## [Your assignment]
Search the data for the word "better" and copy every line where it occurs.

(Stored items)

>>

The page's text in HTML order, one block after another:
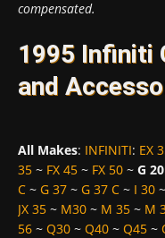
compensated.
1995 Infiniti
and
All Makes: INFINITI: EX
35 ~ FX 45 ~ FX 50 ~ G 20
C ~ G 37 ~ G 37 C ~ I 30 ~
JX 35 ~ M30 ~ M 35 ~ M
56 ~ Q30 ~ Q40 ~ Q45 ~
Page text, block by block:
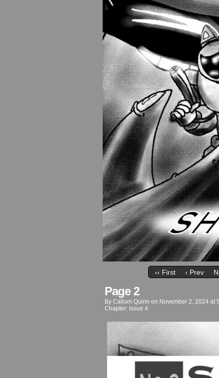
‹‹ First ‹ Prev
Page 2
By Callum Quinn on November 2, 2024 at
Chapter: Issue 4
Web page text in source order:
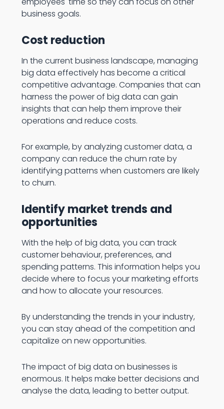
business goals.
Cost reduction
In the current business landscape, managing
big data effectively has become a critical
competitive advantage. Companies that can
harness the power of big data can gain
insights that can help them improve their
operations and reduce costs.
For example, by analyzing customer data, a
company can reduce the churn rate by
identifying patterns when customers are likely
to churn.
Identify market trends and
opportunities
With the help of big data, you can track
customer behaviour, preferences, and
spending patterns. This information helps you
decide where to focus your marketing efforts
and how to allocate your resources.
By understanding the trends in your industry,
you can stay ahead of the competition and
capitalize on new opportunities.
The impact of big data on businesses is
enormous. It helps make better decisions and
analyse the data, leading to better output.
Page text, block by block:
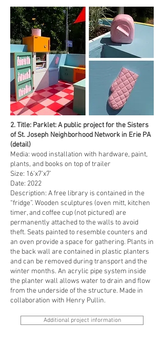
2. Title: Parklet: A public project for the Sisters
of St. Joseph Neighborhood Network in Erie PA
(detail)
Media: wood installation with hardware, paint,
plants, and books on top of trailer
Size: 16’x7’x7’
Date: 2022
Description: A free library is contained in the
“fridge”. Wooden sculptures (oven mitt, kitchen
timer, and coffee cup (not pictured) are
permanently attached to the walls to avoid
theft. Seats painted to resemble counters and
an oven provide a space for gathering. Plants in
the back wall are contained in plastic planters
and can be removed during transport and the
winter months. An acrylic pipe system inside
the planter wall allows water to drain and flow
from the underside of the structure. Made in
collaboration with Henry Pullin.
Additional project information
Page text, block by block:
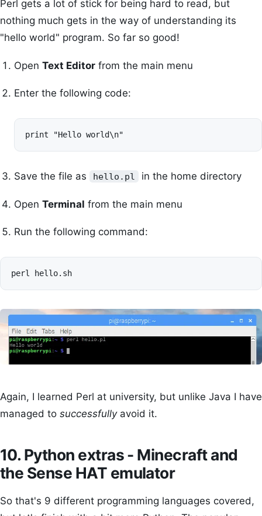
Perl gets a lot of stick for being hard to read, but
nothing much gets in the way of understanding its
"hello world" program. So far so good!
Open Text Editor from the main menu
Enter the following code:
print "Hello world\n"
Save the file as hello.pl in the home directory
Open Terminal from the main menu
Run the following command:
perl
Again, I learned Perl at university, but unlike Java I have
managed to successfullyavoid it.
10. Python extras - Minecraft and
the Sense HAT emulator
So that's 9 different programming languages covered,
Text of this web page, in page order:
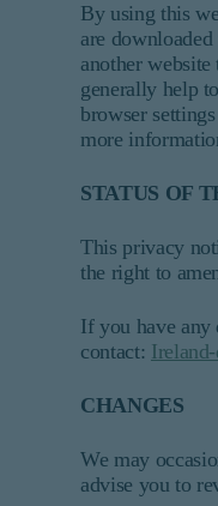
By using this
are
another website
generally help
browser
more
STATUS OF
This privacy
the right to
If you have any
contact:
CHANGES
We may
advise you to
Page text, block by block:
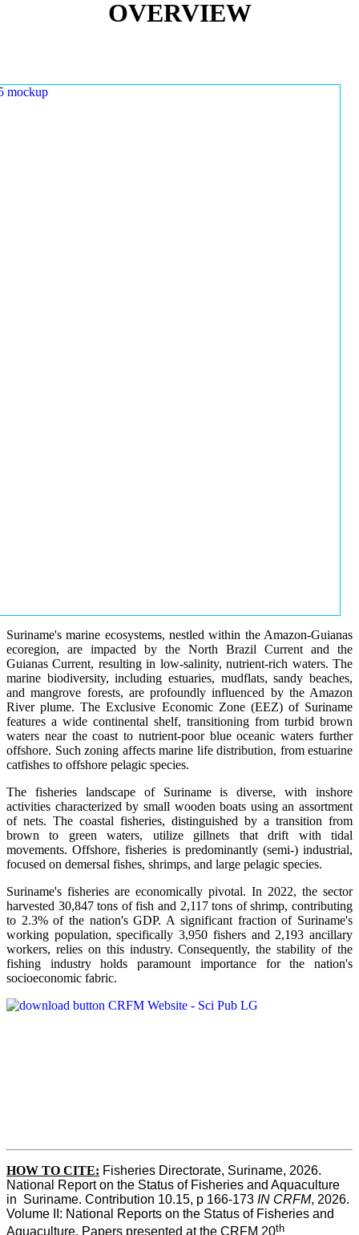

<<

## [Response below]
enormous. It helps make better decisions and
analyse the data, leading to better output.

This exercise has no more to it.